8) Many of the neuroscientists who participated, even most of them, as well as plenty of ELSI scholars in the field, think that the technology that they develop or study is neutral at worst—and that it’s not their role to address the ethical and societal questions that arise from their work. This was demonstrated strikingly by Stanford University’s Elizabeth Loftus, Ph.D., Distinguished Professor of Criminology, Law & Society, during a lecture she gave for the Augmented Brains symposium. Her talk was about how easy it is to implant false memories in people without using any kind of technology other than misleading questions. Towards the end of her time at the podium, she announced that she would talk about ethics for a moment. “Without any devices, just talking to people, we can get people to have false memories that affect their subsequent behavior,” she said. “We now need to be asking—and this isn’t for me as a cognitive psychologist to answer, but simply for the rest of us to think about—when should we use this kind of mind technology? Or should we think about banning its use?” One of the scholars who attended the lecture and spoke to the museum about it afterwards that this was a cop-out. 

9) Having a postdoc in neuroscience as a full-time fellow at a potential Dana Center may cause friction. The pre-existing demands on the postdoc’s time could be too great, so the MIT Museum will have to be flexible in aranging the involvement of neuroscience postdocs as fellows.

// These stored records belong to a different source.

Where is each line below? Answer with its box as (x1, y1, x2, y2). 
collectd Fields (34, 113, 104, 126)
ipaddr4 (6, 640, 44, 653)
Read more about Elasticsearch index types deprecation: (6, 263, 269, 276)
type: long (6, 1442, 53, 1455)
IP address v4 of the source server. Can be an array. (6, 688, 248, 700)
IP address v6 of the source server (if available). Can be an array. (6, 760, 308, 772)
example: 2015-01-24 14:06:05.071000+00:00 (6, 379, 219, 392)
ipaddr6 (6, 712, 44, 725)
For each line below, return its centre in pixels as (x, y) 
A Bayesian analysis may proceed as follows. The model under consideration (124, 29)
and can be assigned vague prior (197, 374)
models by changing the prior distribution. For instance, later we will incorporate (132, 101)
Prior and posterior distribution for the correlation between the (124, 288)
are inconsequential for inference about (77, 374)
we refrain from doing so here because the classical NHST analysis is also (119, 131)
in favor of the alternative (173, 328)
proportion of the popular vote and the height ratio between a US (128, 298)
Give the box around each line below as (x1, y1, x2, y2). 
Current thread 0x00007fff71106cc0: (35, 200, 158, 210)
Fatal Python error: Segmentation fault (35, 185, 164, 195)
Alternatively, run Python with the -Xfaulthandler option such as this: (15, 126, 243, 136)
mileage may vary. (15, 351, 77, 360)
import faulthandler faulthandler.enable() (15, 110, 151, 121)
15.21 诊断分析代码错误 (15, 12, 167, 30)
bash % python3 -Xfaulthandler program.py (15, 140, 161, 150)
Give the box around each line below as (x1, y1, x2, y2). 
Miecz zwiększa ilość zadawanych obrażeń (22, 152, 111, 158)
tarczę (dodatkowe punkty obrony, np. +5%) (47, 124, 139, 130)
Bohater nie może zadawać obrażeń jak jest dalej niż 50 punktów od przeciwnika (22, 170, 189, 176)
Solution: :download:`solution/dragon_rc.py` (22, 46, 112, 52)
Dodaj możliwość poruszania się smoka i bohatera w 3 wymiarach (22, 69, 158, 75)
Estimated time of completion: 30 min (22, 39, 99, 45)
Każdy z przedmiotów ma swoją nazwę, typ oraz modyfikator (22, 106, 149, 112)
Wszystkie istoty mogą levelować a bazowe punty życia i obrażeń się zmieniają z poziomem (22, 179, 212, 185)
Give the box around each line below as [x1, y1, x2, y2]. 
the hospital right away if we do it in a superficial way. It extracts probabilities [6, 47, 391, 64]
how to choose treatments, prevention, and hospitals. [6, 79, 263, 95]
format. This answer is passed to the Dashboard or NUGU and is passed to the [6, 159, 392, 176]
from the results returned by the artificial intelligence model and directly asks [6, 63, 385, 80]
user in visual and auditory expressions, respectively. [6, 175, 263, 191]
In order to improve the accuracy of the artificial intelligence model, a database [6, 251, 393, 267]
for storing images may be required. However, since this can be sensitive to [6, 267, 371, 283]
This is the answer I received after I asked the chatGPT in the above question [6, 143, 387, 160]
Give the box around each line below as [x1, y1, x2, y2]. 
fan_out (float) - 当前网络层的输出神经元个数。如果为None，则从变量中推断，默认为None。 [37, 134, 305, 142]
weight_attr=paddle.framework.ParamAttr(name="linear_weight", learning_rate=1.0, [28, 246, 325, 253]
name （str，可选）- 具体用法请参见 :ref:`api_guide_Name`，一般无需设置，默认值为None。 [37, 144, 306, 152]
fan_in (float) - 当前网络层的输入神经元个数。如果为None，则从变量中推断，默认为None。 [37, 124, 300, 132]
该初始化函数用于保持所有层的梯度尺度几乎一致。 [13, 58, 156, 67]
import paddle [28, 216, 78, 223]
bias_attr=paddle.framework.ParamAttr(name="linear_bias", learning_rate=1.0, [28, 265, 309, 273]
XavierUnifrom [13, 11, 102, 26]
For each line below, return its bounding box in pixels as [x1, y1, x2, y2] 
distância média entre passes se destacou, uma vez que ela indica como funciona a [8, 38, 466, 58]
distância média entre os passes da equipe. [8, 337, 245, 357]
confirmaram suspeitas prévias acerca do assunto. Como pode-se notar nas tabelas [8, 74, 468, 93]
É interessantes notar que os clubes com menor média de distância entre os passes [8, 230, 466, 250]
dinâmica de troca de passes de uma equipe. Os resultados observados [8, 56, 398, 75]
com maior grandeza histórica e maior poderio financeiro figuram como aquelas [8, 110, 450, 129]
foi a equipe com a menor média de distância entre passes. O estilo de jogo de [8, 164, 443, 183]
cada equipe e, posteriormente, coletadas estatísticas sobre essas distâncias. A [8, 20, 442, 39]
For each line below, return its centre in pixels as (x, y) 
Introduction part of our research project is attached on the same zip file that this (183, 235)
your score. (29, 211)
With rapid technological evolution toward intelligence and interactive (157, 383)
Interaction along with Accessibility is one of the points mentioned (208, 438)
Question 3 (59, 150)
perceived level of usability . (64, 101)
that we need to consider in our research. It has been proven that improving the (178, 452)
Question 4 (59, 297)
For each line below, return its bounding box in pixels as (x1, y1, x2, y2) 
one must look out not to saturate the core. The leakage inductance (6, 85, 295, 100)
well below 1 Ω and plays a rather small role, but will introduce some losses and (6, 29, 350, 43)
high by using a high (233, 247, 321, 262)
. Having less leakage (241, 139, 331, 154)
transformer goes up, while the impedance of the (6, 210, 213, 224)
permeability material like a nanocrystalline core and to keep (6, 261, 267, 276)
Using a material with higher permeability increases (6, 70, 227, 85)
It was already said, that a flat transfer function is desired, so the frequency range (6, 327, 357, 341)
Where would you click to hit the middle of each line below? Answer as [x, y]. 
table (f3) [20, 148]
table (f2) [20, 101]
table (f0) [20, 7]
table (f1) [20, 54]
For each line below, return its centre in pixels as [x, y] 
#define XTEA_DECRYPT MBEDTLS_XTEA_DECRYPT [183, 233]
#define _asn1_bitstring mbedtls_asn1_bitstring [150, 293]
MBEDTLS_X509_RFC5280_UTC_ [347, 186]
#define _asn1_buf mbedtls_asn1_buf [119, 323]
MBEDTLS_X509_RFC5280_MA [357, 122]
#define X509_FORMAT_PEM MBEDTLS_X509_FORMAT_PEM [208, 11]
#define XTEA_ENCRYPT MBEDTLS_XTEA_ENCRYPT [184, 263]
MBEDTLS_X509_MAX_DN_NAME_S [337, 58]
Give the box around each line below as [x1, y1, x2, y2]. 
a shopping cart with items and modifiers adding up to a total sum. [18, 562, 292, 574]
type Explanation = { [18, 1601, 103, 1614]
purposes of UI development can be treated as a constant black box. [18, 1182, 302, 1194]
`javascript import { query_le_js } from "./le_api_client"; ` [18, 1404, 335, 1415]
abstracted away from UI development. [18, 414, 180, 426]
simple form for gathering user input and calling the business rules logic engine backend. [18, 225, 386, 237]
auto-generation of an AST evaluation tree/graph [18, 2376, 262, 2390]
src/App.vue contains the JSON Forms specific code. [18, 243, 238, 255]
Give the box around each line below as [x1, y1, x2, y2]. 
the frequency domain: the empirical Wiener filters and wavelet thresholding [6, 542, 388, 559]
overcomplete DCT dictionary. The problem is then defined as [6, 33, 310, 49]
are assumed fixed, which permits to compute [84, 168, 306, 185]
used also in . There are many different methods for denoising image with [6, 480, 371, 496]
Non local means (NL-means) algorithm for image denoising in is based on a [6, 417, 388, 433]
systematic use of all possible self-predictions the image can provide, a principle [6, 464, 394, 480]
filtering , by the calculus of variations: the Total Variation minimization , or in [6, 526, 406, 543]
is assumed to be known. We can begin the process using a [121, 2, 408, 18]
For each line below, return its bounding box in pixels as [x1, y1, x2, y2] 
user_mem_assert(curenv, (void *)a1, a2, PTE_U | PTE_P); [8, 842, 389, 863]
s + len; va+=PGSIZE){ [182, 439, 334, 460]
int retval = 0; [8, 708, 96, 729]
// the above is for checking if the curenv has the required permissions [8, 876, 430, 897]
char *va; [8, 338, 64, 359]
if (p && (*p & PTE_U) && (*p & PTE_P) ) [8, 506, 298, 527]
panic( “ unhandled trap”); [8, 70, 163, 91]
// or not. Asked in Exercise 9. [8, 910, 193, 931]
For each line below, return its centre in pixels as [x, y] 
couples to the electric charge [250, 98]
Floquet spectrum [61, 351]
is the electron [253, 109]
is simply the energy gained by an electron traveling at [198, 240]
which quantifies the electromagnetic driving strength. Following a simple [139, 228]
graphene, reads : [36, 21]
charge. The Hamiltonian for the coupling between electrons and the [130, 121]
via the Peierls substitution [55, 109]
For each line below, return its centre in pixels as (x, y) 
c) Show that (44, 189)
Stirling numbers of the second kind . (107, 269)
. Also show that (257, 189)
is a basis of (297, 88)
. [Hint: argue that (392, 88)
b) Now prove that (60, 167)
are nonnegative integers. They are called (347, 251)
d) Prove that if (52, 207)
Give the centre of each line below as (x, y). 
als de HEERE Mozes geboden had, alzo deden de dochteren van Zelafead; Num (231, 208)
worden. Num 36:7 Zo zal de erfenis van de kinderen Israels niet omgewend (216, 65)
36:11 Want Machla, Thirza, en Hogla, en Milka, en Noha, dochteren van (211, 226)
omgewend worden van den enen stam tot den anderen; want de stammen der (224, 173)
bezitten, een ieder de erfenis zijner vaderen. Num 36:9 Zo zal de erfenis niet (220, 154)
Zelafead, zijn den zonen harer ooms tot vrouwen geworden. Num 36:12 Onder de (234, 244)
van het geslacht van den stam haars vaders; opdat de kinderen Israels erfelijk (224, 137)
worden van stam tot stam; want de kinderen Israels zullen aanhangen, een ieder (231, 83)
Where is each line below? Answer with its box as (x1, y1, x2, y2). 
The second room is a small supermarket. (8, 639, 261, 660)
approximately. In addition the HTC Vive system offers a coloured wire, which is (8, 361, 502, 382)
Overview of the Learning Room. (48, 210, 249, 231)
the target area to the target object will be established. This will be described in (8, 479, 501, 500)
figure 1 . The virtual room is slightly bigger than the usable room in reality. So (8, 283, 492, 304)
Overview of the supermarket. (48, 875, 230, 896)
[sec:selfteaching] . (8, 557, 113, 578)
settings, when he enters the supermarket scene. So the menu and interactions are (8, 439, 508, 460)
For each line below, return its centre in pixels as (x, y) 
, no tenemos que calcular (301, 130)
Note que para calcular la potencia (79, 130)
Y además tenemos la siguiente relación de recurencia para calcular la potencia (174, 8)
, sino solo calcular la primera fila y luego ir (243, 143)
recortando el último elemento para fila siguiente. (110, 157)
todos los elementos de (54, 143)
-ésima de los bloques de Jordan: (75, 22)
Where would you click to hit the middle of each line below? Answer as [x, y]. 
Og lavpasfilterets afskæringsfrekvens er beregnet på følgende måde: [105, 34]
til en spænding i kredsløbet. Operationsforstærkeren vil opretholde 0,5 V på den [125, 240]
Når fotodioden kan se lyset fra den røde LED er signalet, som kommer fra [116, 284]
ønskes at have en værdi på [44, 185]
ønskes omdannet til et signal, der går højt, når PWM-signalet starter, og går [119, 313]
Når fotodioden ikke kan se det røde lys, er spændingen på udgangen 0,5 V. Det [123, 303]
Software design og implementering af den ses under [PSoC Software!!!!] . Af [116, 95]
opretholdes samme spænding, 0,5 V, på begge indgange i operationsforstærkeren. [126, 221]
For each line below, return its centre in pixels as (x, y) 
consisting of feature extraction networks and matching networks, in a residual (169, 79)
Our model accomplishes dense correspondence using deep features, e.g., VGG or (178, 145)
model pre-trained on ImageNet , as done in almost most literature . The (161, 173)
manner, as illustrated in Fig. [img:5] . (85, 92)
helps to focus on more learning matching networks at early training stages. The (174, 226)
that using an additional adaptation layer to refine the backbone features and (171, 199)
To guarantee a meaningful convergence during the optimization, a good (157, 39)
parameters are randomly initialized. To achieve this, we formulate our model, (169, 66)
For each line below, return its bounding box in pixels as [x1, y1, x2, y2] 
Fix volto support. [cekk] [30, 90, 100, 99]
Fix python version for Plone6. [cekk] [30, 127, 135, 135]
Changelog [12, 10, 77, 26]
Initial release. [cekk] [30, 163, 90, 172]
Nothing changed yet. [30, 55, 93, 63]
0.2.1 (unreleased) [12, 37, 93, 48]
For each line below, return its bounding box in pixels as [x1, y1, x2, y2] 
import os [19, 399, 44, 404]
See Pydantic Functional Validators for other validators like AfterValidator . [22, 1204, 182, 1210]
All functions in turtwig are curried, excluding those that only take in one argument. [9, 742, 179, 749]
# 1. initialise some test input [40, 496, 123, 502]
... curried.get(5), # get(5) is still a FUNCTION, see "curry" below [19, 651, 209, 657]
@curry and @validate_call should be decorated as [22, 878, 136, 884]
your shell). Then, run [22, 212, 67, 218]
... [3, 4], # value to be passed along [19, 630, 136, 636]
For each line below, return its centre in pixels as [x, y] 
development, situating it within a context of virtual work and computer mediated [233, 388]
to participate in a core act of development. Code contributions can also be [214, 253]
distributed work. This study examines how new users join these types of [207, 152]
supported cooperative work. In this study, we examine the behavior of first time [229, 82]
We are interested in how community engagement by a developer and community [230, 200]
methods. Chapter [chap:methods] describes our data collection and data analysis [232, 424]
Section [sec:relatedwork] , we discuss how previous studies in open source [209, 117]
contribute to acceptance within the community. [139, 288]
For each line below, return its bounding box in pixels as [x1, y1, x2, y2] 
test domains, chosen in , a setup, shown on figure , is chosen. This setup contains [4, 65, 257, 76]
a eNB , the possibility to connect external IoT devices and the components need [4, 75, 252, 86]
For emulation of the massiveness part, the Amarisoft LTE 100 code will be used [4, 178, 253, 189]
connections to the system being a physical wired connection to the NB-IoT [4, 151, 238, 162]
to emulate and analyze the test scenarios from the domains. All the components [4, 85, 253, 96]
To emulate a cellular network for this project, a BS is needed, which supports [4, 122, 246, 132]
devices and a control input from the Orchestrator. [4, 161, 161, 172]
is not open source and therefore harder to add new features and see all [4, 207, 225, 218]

10) Exhibitions will be an important part of any Dana Center. Wiehe thought that perhaps a Dana Center for Neuroscience and Society could be, even should be, less exhibit-based and more activity-based, so that the public could really engage in a hands-on way with the innovations coming out of the neuroscientific community. But through discussions with his colleagues, he sees that exhibits will also play an important role at a potential center.